Our intervention was partially accepted, requesting for instance the limitation on fossil fuel investment infrastructure such as gas boilers, diesel tractors, gas buses. However, numerous projects that are only superficially sustainable find ample space in the Italian RRF.
And there is more. Thanks to our pressure, there should be no place in Italy’s RFF for subsidies towards the fossil fuel giant ENI. However, fossil industries still have ample room for manoeuvre when it comes to the Plan’s implementation. That’s why we must remain vigilant, especially concerning hydrogen. That is increasingly at the centre of the debate. Perhaps, thanks to our intervention, the crisis of a completely disastrous RRF has been avoided, but we are still far from the path traced by the EU with the objectives of the Green Deal.
SB: Following the experience of the Yellow Vest movement, does the Green movement have a cohesive plan on who will pay the social cost of transition to a zero-emission economy?

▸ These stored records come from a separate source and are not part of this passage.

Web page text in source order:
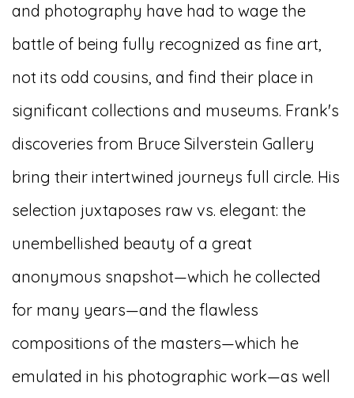
and photography have had to wage the
battle of being fully recognized as fine art,
not its odd cousins, and find their place in
significant collections and museums. Frank's
discoveries from Bruce Silverstein Gallery
bring their intertwined journeys full circle. His
selection juxtaposes raw vs. elegant: the
unembellished beauty of a great
anonymous snapshot—which he collected
for many years—and the flawless
compositions of the masters—which he
emulated in his photographic work—as well
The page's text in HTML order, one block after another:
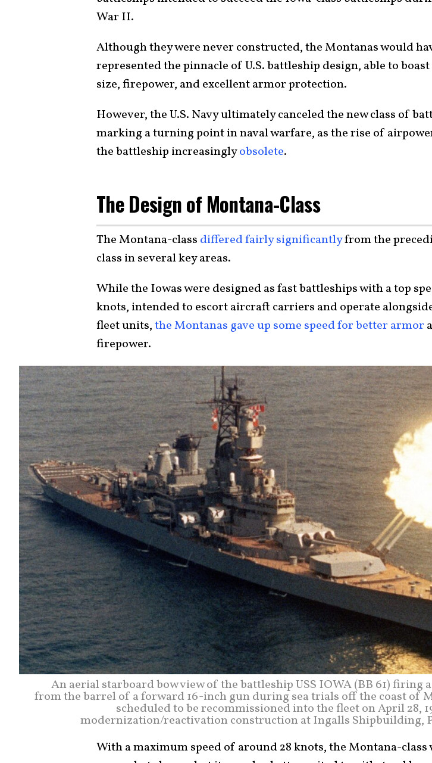
War II.
Although they were never constructed, the Montanas would
represented the pinnacle of U.S. battleship design, able to
size, firepower, and excellent armor protection.
However, the U.S. Navy ultimately canceled the new class of
marking a turning point in naval warfare, as the rise of
the battleship increasinglyobsolete.
The Design of Montana-Class
The Montana-class differed fairly significantlyfrom the
class in several key areas.
While the Iowas were designed as fast battleships with a top
knots, intended to escort aircraft carriers and operate
fleet units,the Montanas gave up some speed for better armor
firepower.
An aerial starboard bow view of the battleship USS IOWA (BB 61) firing
from the barrel of a forward 16-inch gun during sea trials off the coast of
scheduled to be recommissioned into the fleet on April 28,
modernization/reactivation construction at Ingalls Shipbuilding,
With a maximum speed of around 28 knots, the Montana-class
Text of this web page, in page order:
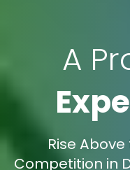
A
Rise
Competition in

EE: Yes, we Greens believe in a just and fair transition to a zero emissions economy which leaves no one behind. This is possible by stopping fossil fuel subsidies worth at least €55 billion of public subsidies in Europe; stop financing fossil fuels and climate-damaging projects (like the Turin–Lyon high-speed railway which will cause emissions till after 2050); put a price on carbon and set a carbon border adjustment mechanism for imported emissions; shift the economic burden away from citizens and on to the polluters. The revenues should be invested in projects that protect the environment as well as used to economically support the most vulnerable regions and citizens.
SB: Europe’s two main trading partners are China and the United States, who are also the world’s first and second-biggest polluters. Can Europe maintain an “open horizons” environmental diplomacy, while picking a side on human rights and security?
EE: I believe that in the global fight against the current climate and biodiversity crisis, Europe should be leading by example. We need to set ambitious targets for ourselves and push for equally ambitious commitments at the upcoming international forums, namely the COP26 in Glasgow and the COP15 in Kunming. We need to encourage our international partners to replicate a similar level of ambition but stand ready to access to our single market as leverage if they don’t follow suit, enforcing the same environmental standards to all corporates that want market access. Only this way we can push for an ambitious climate and environmental agenda internationally and give teeth to domestic and international commitments in this field.
By the same token, when it comes to human rights, we cannot afford to send the message that our economic interests come first and for their sake we are willing to turn a blind eye on human rights violations. On the contrary, we need to make clear that human rights are a central element in our engagement with third parties. Unfortunately, this still doesn’t seem to be the EU’s guiding principle: striking an investment agreement with China, which fails to address its harshest policies, such as the mass detentions and forced labour of Uighurs in Xinjiang and the crackdown on Hong Kong, it’s perhaps the perfect example.